WE write in absolute disgust regarding the flooding in Boston last week.
We were all well aware that adverse weather conditions were on the way, and a lot of people were thankfully able to make preparations to limit the damage to their property.
At Langrick Bridge there were a few of the boating fraternity around checking and loosening boat ropes and making sure that there was sufficient slack for the boats and pontoons to rise on the anticipated incoming water.
At about 9pm the water had risen by no more than a foot. Some of the boats at Langrick, which previously had been stuck on the mud and leaning at an awkward angle, sighed with relief as the water lifted the hulls and the boats levelled with the incoming water.
The water then seemed to stop rising. The river stayed the same level and everything this end of Boston was completely quiet and trouble-free. Not so in Boston, apparently, where the water levels kept rising. The flooding began as waves of flood water poured into Boston town centre. Why were the sluice gates not opened at this point to allow the flood water in?
The gates had been open earlier, we were told, around 6.30pm but were soon closed again because of the incoming tide.

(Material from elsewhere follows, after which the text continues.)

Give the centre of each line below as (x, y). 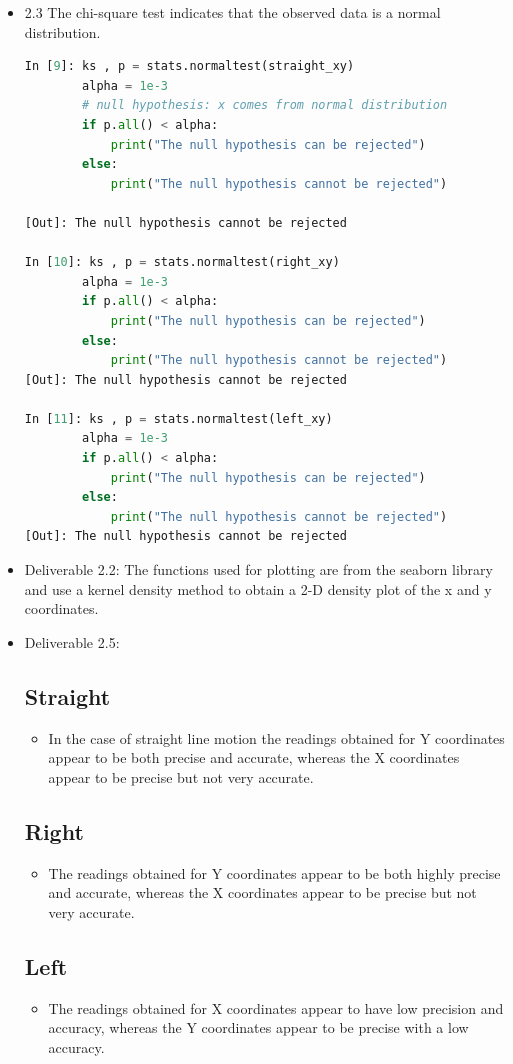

We cannot understand why the Grand Sluice gates and the Black Sluice gates were not opened, even a small amount, to accommodate some of the flood water.
Had this happened, then the flood water could have quite safely flowed along the two rivers (which have been kept at very low level for the past eight weeks or so) and been dispersed away from Boston town centre.
We were all expecting the waters to rise significantly as the flood was accommodated along the five mile stretches of both rivers, and further.
We are informed that the reason the gates were not opened was that the salt water may have killed some of the fish in the rivers and caused a problem for wildlife. Well boo-hoo! What value on fish, when people's livelihood and homes are at stake? The next outgoing tide would have rectified most of the problem with the salt water, and the numbers of fish/wildlife would have soon recovered.
Fish don't submit huge insurance claims.